YOUR ASSIGNMENT> In the records, find every line with the word "Peter" and copy it out.

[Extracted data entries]
+ + + + + + +
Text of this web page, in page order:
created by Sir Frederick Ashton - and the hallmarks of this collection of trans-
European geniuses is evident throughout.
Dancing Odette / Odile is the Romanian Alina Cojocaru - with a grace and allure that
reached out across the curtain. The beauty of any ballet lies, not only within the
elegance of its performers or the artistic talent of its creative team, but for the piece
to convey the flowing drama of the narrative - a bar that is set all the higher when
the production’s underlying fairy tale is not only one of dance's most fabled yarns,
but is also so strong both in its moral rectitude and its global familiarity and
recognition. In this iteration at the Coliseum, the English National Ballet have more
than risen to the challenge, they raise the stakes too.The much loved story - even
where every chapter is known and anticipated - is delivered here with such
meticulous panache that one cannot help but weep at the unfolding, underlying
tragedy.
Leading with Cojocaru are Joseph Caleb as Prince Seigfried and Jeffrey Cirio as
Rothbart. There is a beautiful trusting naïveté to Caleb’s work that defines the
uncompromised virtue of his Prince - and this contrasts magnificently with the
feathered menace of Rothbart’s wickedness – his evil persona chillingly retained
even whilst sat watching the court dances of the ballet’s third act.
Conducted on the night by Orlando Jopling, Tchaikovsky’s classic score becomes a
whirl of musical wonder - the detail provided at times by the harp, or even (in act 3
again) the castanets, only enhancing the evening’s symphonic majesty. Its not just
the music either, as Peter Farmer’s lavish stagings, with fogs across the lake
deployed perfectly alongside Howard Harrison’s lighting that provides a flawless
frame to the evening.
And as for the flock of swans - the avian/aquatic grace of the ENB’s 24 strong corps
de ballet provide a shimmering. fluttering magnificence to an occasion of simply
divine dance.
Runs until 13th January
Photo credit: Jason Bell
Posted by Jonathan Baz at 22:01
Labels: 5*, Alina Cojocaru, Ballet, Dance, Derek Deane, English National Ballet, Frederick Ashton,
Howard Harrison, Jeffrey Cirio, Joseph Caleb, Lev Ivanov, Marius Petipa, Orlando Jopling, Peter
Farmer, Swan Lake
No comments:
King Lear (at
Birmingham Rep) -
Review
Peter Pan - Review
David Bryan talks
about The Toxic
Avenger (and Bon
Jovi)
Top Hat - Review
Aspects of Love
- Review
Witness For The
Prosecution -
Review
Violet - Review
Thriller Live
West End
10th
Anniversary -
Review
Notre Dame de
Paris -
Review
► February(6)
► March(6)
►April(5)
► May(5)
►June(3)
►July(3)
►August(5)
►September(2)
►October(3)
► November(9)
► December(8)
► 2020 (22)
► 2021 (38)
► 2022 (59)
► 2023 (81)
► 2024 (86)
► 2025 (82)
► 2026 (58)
+ + + + + + +
TASK RESPONSE>
the music either, as Peter Farmer’s lavish stagings, with fogs across the lake
Howard Harrison, Jeffrey Cirio, Joseph Caleb, Lev Ivanov, Marius Petipa, Orlando Jopling, Peter
Peter Pan - Review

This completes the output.